A week or so ago, I posted an enquiry concerning practical
considerations in using EMSA. I received many very useful answers to my
enquiry, and I would like to thank all that participated in the
discussion. I would like to offer ABRF subscribers the following
compilation of responses, as it may be helpful to users of this
technique.
Mark
The questions
1) How long does it take to run an experiment?

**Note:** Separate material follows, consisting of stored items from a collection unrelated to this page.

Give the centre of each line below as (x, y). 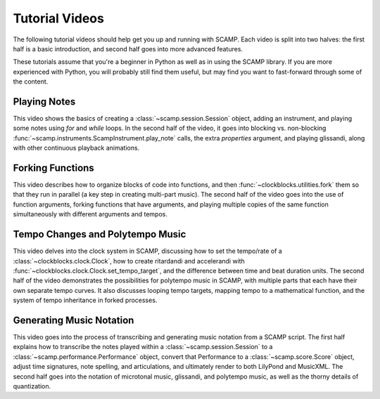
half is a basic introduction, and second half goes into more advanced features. (128, 48)
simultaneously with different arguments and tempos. (90, 214)
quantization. (32, 386)
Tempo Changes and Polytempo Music (100, 234)
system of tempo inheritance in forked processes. (85, 300)
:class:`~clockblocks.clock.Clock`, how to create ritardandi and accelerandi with (129, 261)
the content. (31, 81)
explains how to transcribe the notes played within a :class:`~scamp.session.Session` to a (143, 347)
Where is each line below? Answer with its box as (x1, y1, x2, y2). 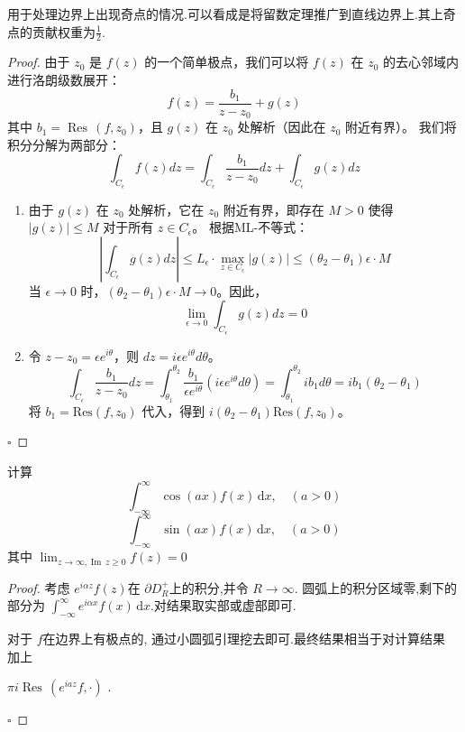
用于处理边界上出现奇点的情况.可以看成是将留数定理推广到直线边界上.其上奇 (7, 5, 456, 23)
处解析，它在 (128, 199, 205, 218)
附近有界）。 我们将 (345, 117, 457, 136)
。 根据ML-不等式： (192, 218, 309, 236)
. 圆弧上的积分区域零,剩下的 (294, 578, 458, 597)
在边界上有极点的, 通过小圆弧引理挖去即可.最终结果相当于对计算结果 (42, 629, 445, 648)
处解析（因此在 (237, 117, 326, 136)
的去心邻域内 (382, 52, 459, 71)
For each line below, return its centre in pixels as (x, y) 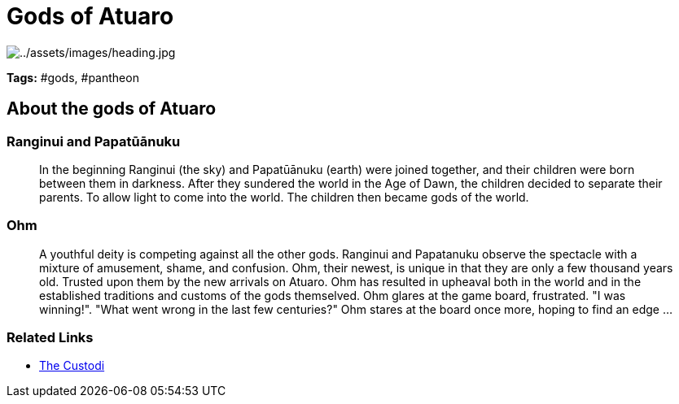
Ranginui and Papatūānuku (94, 141)
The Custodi (72, 366)
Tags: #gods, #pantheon (73, 77)
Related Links (50, 338)
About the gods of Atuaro (112, 109)
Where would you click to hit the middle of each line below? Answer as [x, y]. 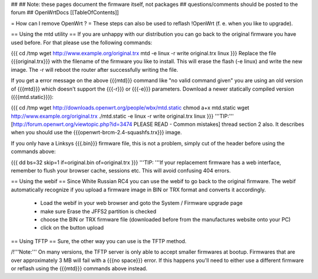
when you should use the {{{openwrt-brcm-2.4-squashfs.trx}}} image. [96, 132]
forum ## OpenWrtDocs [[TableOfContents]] [65, 12]
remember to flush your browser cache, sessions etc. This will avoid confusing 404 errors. [121, 171]
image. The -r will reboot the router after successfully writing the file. [95, 69]
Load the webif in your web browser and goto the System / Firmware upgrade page [141, 203]
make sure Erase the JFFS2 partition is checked [98, 211]
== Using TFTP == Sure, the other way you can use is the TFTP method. [99, 241]
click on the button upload [72, 228]
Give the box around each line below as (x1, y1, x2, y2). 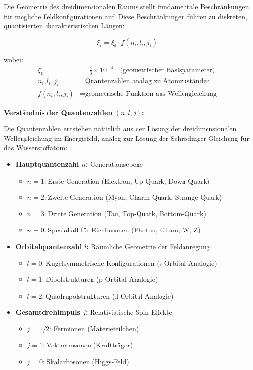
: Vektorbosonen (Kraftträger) (43, 340, 133, 350)
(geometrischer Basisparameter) (120, 67, 215, 74)
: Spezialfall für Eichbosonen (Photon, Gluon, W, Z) (44, 225, 201, 235)
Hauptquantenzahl (15, 159, 79, 169)
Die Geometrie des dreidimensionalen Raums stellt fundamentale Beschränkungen (4, 1, 249, 11)
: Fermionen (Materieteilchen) (49, 323, 139, 333)
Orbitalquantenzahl (15, 241, 82, 251)
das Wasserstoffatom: (4, 142, 68, 153)
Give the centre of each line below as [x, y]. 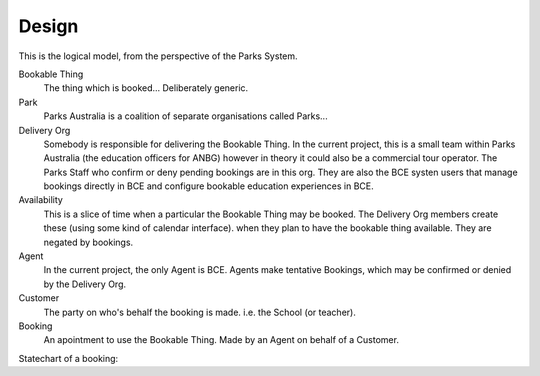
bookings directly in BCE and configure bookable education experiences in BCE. [208, 186]
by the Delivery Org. [85, 284]
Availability [41, 200]
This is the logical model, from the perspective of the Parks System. [158, 56]
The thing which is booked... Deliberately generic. [146, 88]
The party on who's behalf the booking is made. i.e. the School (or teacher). [200, 312]
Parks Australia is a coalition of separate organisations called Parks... [186, 116]
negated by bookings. [88, 242]
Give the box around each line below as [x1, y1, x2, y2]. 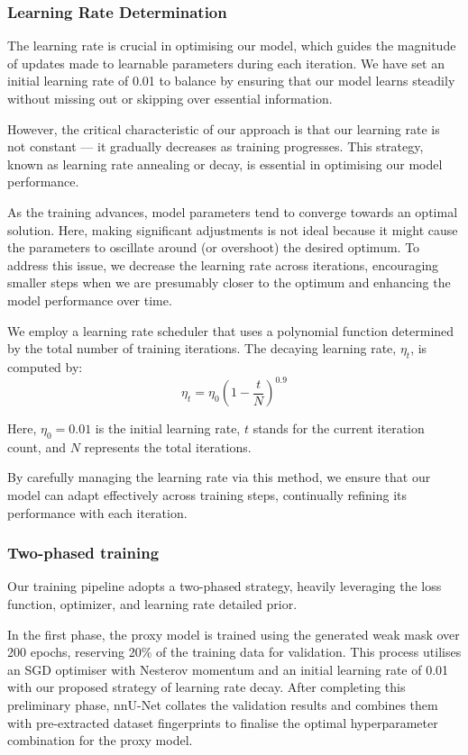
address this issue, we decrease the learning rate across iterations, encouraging [7, 255, 439, 274]
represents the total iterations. [84, 437, 252, 456]
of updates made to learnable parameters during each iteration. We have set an [7, 53, 445, 72]
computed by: [7, 357, 83, 376]
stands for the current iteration [252, 419, 425, 438]
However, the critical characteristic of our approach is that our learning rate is [7, 119, 440, 138]
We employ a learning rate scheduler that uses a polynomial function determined [7, 321, 454, 340]
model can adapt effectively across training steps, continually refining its [7, 486, 408, 504]
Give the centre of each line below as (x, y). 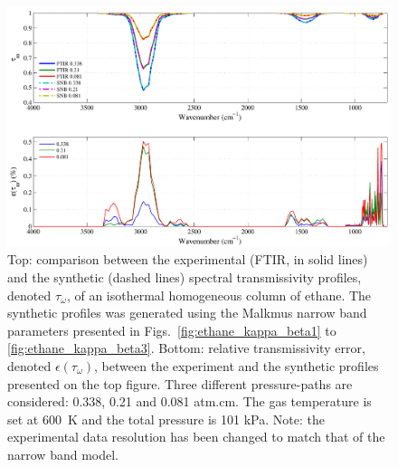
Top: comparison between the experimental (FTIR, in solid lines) (188, 259)
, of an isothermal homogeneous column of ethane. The (219, 295)
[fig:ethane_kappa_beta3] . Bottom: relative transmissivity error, (186, 348)
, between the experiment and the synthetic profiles (237, 366)
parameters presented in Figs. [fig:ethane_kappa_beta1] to (172, 330)
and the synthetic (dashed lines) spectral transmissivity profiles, (185, 277)
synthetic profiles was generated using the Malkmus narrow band (187, 313)
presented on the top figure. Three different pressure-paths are (180, 383)
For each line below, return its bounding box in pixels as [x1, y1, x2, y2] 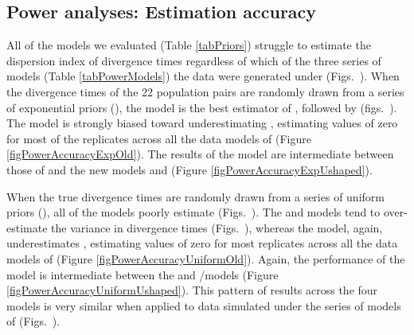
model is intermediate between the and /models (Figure [6, 266, 279, 282]
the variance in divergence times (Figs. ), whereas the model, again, [51, 219, 383, 236]
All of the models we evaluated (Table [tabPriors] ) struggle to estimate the [6, 37, 371, 53]
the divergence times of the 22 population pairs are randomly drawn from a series [6, 83, 404, 99]
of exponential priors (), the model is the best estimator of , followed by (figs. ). [6, 99, 397, 115]
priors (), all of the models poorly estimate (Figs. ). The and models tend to [6, 204, 381, 220]
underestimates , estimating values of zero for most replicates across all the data [6, 235, 398, 251]
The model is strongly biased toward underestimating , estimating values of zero [6, 115, 398, 131]
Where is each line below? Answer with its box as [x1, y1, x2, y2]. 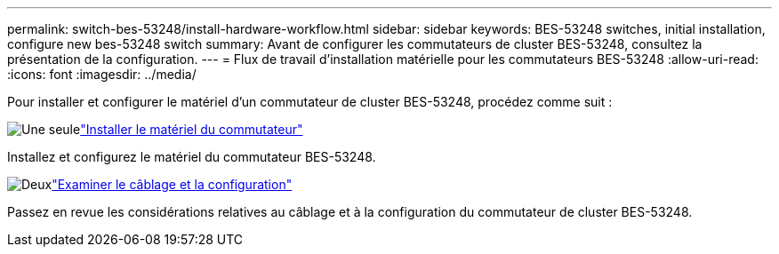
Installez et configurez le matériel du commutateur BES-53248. [7, 149, 376, 164]
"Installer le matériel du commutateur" [80, 122, 303, 137]
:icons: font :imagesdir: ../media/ [7, 67, 197, 82]
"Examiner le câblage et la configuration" [52, 177, 293, 192]
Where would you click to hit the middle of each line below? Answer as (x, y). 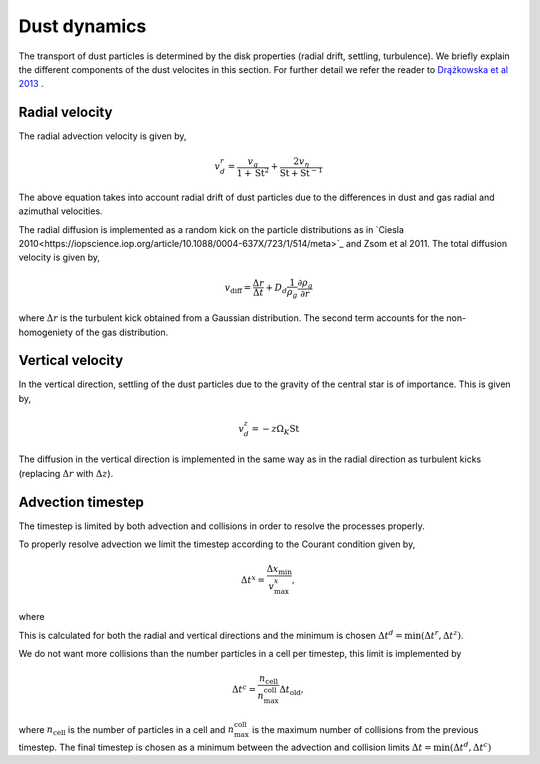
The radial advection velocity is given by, (102, 136)
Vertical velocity (71, 360)
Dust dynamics (82, 26)
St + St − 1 (301, 172)
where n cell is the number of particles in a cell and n (126, 730)
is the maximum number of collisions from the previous (365, 729)
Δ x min (279, 570)
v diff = (238, 288)
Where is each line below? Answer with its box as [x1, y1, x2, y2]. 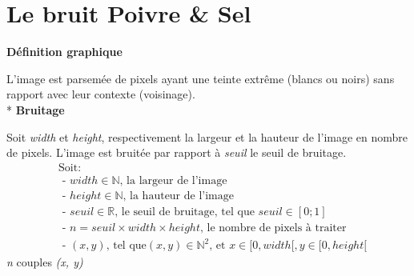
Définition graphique [6, 43, 123, 60]
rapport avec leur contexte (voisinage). [6, 86, 195, 102]
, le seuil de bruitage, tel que [115, 206, 255, 218]
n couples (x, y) [6, 254, 83, 270]
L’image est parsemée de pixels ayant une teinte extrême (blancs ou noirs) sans [6, 70, 395, 86]
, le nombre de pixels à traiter [199, 222, 347, 234]
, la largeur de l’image [119, 174, 227, 186]
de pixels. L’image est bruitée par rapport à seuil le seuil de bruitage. [6, 144, 347, 161]

2) How quantifyable are the results?
3) Can it be automated?
4) What are its limitations?
5) How reproducible are the results?
The answers
1) It takes about 1-2 hours to pour the non-denaturing gel out and
prepare the samples, plus 2-4 hours to run the bandshift (=
electro-mobility shift assay, EMSA), the time will vary depending on the
size of the free probe, the concentration of the PAGE gel and the
maximum current you would choose to use. This will be followed by
1/2-12 hours to expose the film, if the probe is P-32 labeled. However,
the typical experiment will take longer if you plan to use different
probes - the labeled DNA that you would like to use is probably
double-stranded, and has to be less than 150 bp, better several dozen
base pairs long. The latter means you have to choose one of the
following: a) synthesize (partially) complementary oligos, anneal them,
fill them with Klenow and P-32 dNTP, run a gel and isolate them from a
gel; b) use "hot" PCR to amplify the probe either on a plasmid template
or on a longer synthetic oligo that would serve as a template; c)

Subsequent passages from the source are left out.